Front Line est profondément préoccupée par les informations concernant l'imposition de la loi martiale au Pakistan, et par les arrestations et le harcèlement des défenseurs des droits humains, notamment les juges et avocats, qui en résultent.
Informations complémentaires
15/11/2007 Le 3 novembre 2007, le Président Général Pervez Musharraf a fait une déclaration, avec effet immédiat, proclamant l’état d’urgence au Pakistan. Suite à la déclaration de l’état d’urgence, tous les juges du Pakistan ont dus prêter un nouveau serment d’allégeance en reconnaissant la déclaration du 3 novembre 2007. Depuis cette date, plus de 3000 avocats ont été détenus; le Chef de la Justice Iftikhar Muhammad Chaudhry a été limogé de son poste de façon sommaire et assigné à résidence; environ 80 pour cent des juges ont refusé de prêter serment à la nouvelle déclaration du Président. Front Line est extrêmement soucieuse que le droit et le système judiciaire n'ont plus droit de cité au Pakistan. Selon d’autres informations très préoccupantes, un nouveau décret régissant la profession va être adopté, donnant à la Haute Cour et à la Cour Suprême le pouvoir de supprimer les licences des avocats en exercice.
De nombreux avocats sont détenus pour 90 jours dans le cadre de la loi sur le maintien de l’ordre public, notamment Mme Asma Jahangir, présidente de la Commission des Droits de l’Homme du Pakistan (HRCP) et rapporteure spéciale des Nations unies pour la liberté de religion et de croyances, et le Chef de la Justice Iftikhar Muhammad Chaudhry. Un mandat d’assignation à résidence a aussi été émis contre Mme Hina Jilani, vice-présidente de la HRCP et Représentante spéciale du Secrétaire général des Nations unies sur la situation des défenseurs des droits humains, qui se trouve actuellement hors du pays. Il semblerait qu'elle risque d'être arrêtée à son retour.
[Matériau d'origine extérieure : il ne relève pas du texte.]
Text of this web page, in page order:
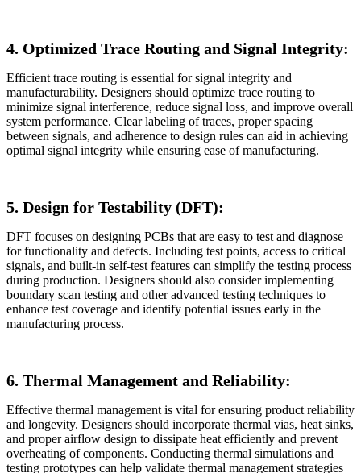
4. Optimized Trace Routing and Signal Integrity:
Efficient trace routing is essential for signal integrity and
manufacturability. Designers should optimize trace routing to
minimize signal interference, reduce signal loss, and improve overall
system performance. Clear labeling of traces, proper spacing
between signals, and adherence to design rules can aid in achieving
optimal signal integrity while ensuring ease of manufacturing.
5. Design for Testability (DFT):
DFT focuses on designing PCBs that are easy to test and diagnose
for functionality and defects. Including test points, access to critical
signals, and built-in self-test features can simplify the testing process
during production. Designers should also consider implementing
boundary scan testing and other advanced testing techniques to
enhance test coverage and identify potential issues early in the
manufacturing process.
6. Thermal Management and Reliability:
Effective thermal management is vital for ensuring product reliability
and longevity. Designers should incorporate thermal vias, heat sinks,
and proper airflow design to dissipate heat efficiently and prevent
overheating of components. Conducting thermal simulations and
testing prototypes can help validate thermal management strategies

Selon d’autres rapports, certains avocats détenus sont isolés et courent un risque important de subir des abus ou des mauvais traitements. De nombreux avocats auraient été battus lors des manifestations, et certains sont détenus dans des cellules d’isolement.
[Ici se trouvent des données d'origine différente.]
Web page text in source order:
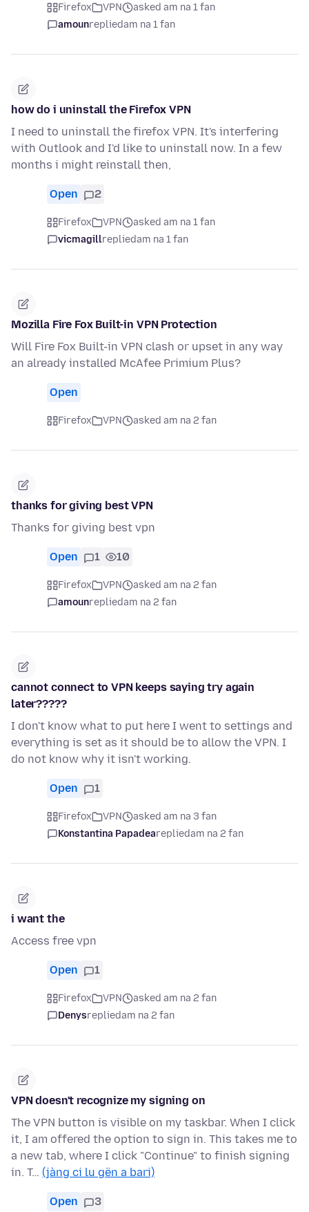
Firefox VPN
asked am na 1 fan
amounrepliedam na 1 fan
how do i uninstall the Firefox VPN
I need to uninstall the firefox VPN. It's interfering
with Outlook and I'd like to uninstall now. In a few
months i might reinstall then,
Open 2
Firefox VPN
asked am na 1 fan
vicmagillrepliedam na 1 fan
Mozilla Fire Fox Built-in VPN Protection
Will Fire Fox Built-in VPN clash or upset in any way
an already installed McAfee Primium Plus?
Open
Firefox VPN asked am na 2 fan
thanks for giving best VPN
Thanks for giving best vpn
Open 1 10
Firefox VPN
asked am na 2 fan
amounrepliedam na 2 fan
cannot connect to VPN keeps saying try again
later?????
I don't know what to put here I went to settings and
everything is set as it should be to allow the VPN. I
do not know why it isn't working.
Open 1
Firefox VPN
asked am na 3 fan
Konstantina Papadearepliedam na 2 fan
i want the
Access free vpn
Open 1
Firefox VPN
asked am na 2 fan
Denysrepliedam na 2 fan
VPN doesn't recognize my signing on
The VPN button is visible on my taskbar. When I click
it, I am offered the option to sign in. This takes me to
a new tab, where I click "Continue" to finish signing
in. T… (jàng ci lu gën a bari)
Open 3

Front Line est particulièrement préoccupée au sujet de Muneer A Malik et Tariq Mahmood, tous deux anciens présidents du Barreau de la Cour Suprême (il semblerait que ce dernier soit détenu en isolement dans un lieu non révélé), ainsi qu'au sujet d'Ali Ahmed Kurd, ancien vice-président du Conseil du Barreau du Pakistan, qui a été livré aux services de renseignement et torturé, et d'Aitzaz Ahsan, président du Barreau de la Cour Suprême, qui serait détenu en cellule d’isolement.
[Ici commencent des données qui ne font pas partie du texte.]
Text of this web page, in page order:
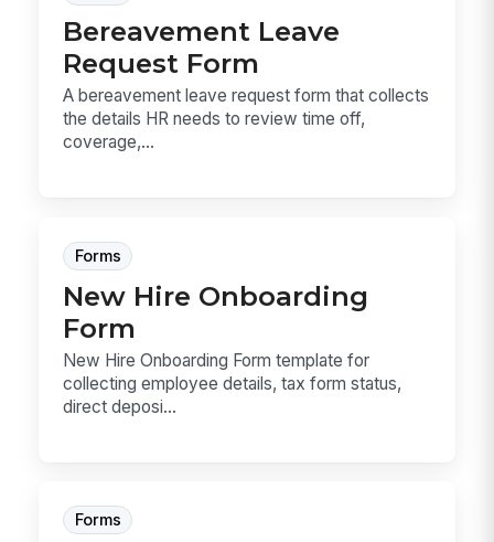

Alors que Front Line salue la promesse du Président Musharraf, faite le 11 novembre, de tenir des élections en janvier 2008, nous sommes extrêmement inquiets car le processus électoral ne peut être démocratique qu'à condition que l’état d’urgence soit immédiatement levé.
Front Line craint que les juges et avocats au Pakistan aient été pris pour cible à cause de leurs actions pacifiques en faveur des droits humains.